Please return every line of the records that contains the word "computing".

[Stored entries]
=== Begin Enclosure ===
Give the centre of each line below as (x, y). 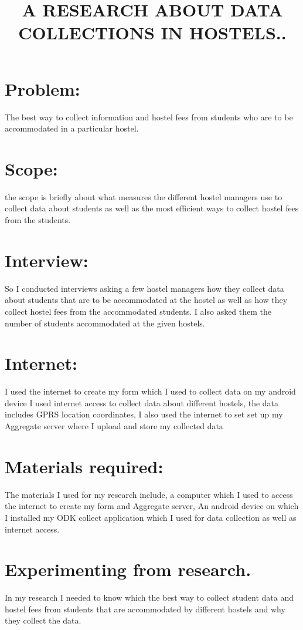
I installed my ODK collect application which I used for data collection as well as (151, 517)
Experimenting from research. (128, 569)
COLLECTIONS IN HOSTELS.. (152, 33)
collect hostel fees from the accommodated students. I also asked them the (138, 311)
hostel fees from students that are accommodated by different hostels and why (145, 609)
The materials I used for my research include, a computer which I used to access (149, 494)
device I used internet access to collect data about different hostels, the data (142, 402)
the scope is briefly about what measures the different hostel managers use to (144, 196)
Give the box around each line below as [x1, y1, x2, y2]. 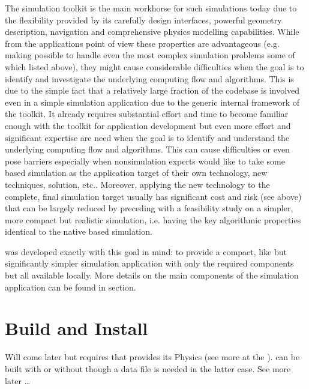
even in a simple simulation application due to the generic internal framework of [5, 95, 300, 108]
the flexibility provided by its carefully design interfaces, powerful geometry [5, 13, 282, 26]
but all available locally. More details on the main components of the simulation [5, 269, 299, 282]
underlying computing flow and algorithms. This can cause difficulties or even [5, 143, 290, 155]
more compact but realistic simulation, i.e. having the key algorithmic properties [5, 213, 301, 226]
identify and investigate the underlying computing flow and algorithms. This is [5, 72, 294, 85]
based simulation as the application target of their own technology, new [5, 166, 268, 179]
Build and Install [5, 316, 148, 340]
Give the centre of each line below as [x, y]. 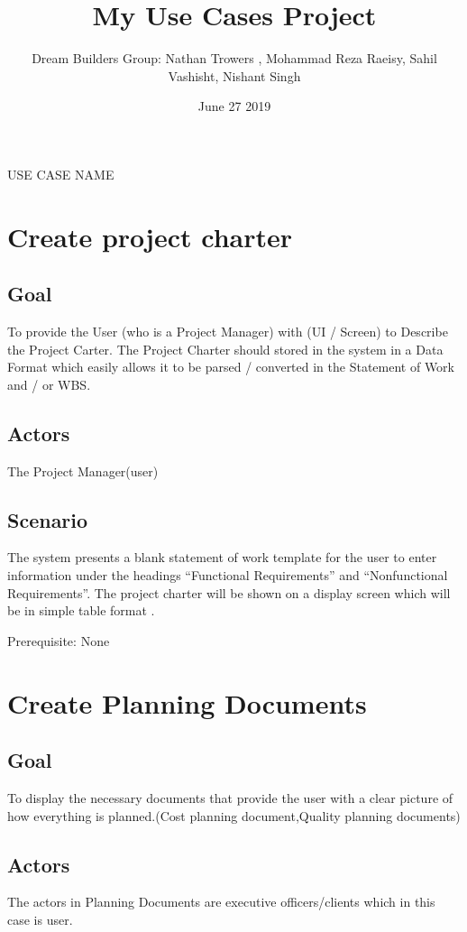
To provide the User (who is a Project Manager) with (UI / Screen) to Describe [228, 332]
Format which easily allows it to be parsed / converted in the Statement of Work [231, 367]
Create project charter [150, 236]
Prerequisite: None [59, 640]
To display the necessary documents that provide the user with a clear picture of [230, 798]
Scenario [48, 519]
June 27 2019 [234, 106]
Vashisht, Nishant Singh [234, 75]
=== End Enclosure ===
TASK OUTPUT
underlying computing flow and algorithms. This can cause difficulties or even [5, 143, 290, 155]
identify and investigate the underlying computing flow and algorithms. This is [5, 72, 294, 85]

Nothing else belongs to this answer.